▶ [Assignment]: Tally every line of the entries that contains the string "section", then reply with only that number.

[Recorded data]

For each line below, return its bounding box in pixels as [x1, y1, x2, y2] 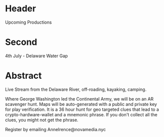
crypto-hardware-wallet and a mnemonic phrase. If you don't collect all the [5, 111, 158, 117]
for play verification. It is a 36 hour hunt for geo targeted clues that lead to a [5, 106, 159, 112]
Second [5, 36, 37, 48]
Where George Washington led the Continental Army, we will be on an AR [5, 96, 154, 102]
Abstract [5, 70, 42, 81]
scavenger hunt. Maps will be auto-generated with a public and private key [5, 101, 157, 107]
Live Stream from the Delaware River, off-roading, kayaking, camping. [5, 86, 147, 92]
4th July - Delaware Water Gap [5, 53, 68, 59]
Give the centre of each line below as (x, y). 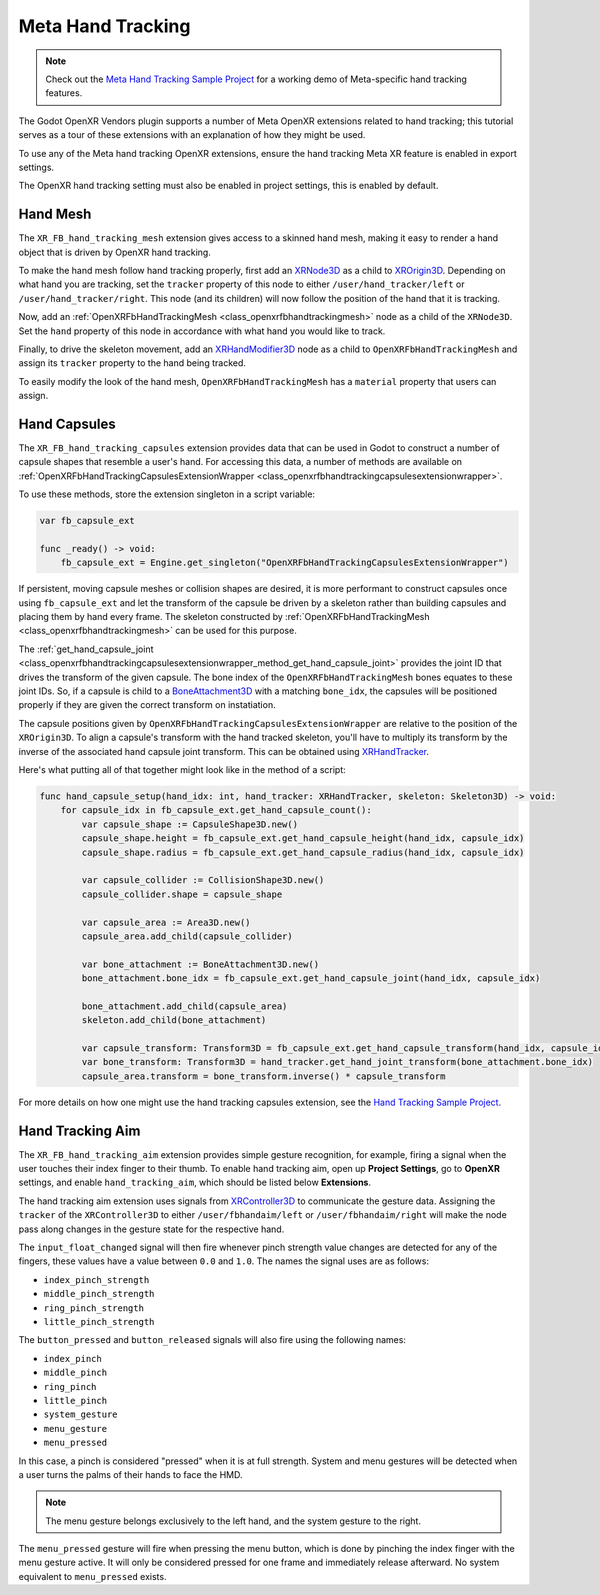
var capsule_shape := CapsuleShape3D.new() (190, 824)
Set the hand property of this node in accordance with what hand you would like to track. (202, 331)
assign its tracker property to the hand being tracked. (132, 363)
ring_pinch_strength (94, 1308)
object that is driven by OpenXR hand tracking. (115, 252)
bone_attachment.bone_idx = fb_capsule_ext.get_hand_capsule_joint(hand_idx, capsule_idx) (311, 978)
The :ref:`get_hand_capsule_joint (86, 649)
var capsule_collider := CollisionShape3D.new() (203, 880)
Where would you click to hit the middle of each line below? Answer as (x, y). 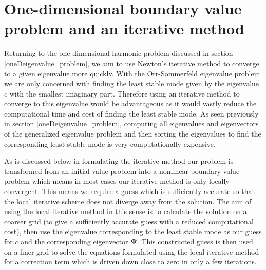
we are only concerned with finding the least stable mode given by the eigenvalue (132, 83)
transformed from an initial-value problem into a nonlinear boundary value (122, 171)
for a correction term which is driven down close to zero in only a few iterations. (130, 262)
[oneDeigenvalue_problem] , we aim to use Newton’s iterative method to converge (132, 63)
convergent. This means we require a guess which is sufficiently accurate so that (129, 191)
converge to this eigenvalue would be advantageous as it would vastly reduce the (130, 103)
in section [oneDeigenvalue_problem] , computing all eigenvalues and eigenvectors (131, 123)
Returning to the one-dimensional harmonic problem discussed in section (119, 53)
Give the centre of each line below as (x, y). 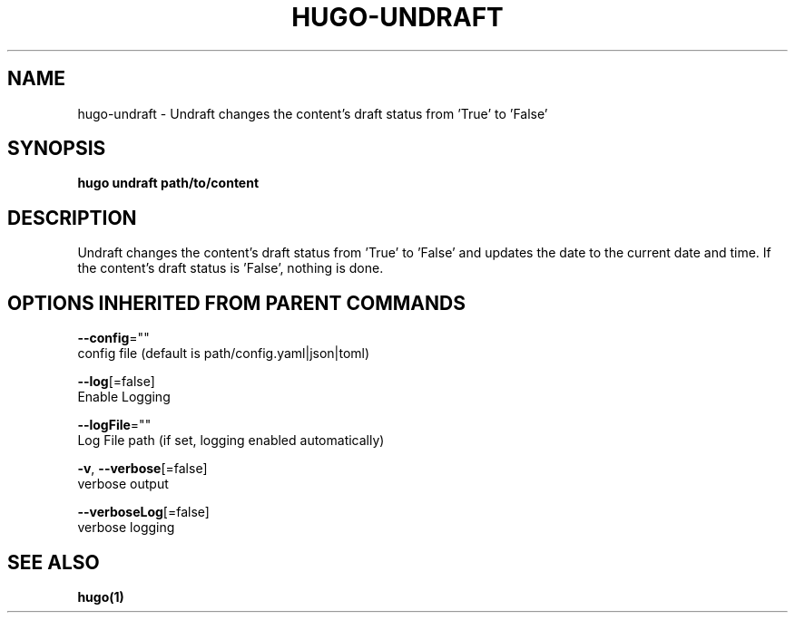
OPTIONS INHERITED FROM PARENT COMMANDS (236, 303)
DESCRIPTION (72, 218)
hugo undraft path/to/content (168, 183)
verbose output (123, 484)
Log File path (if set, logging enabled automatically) (231, 441)
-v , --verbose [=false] (142, 469)
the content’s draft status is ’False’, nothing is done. (231, 268)
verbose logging (126, 528)

▶ [Written answer]: 2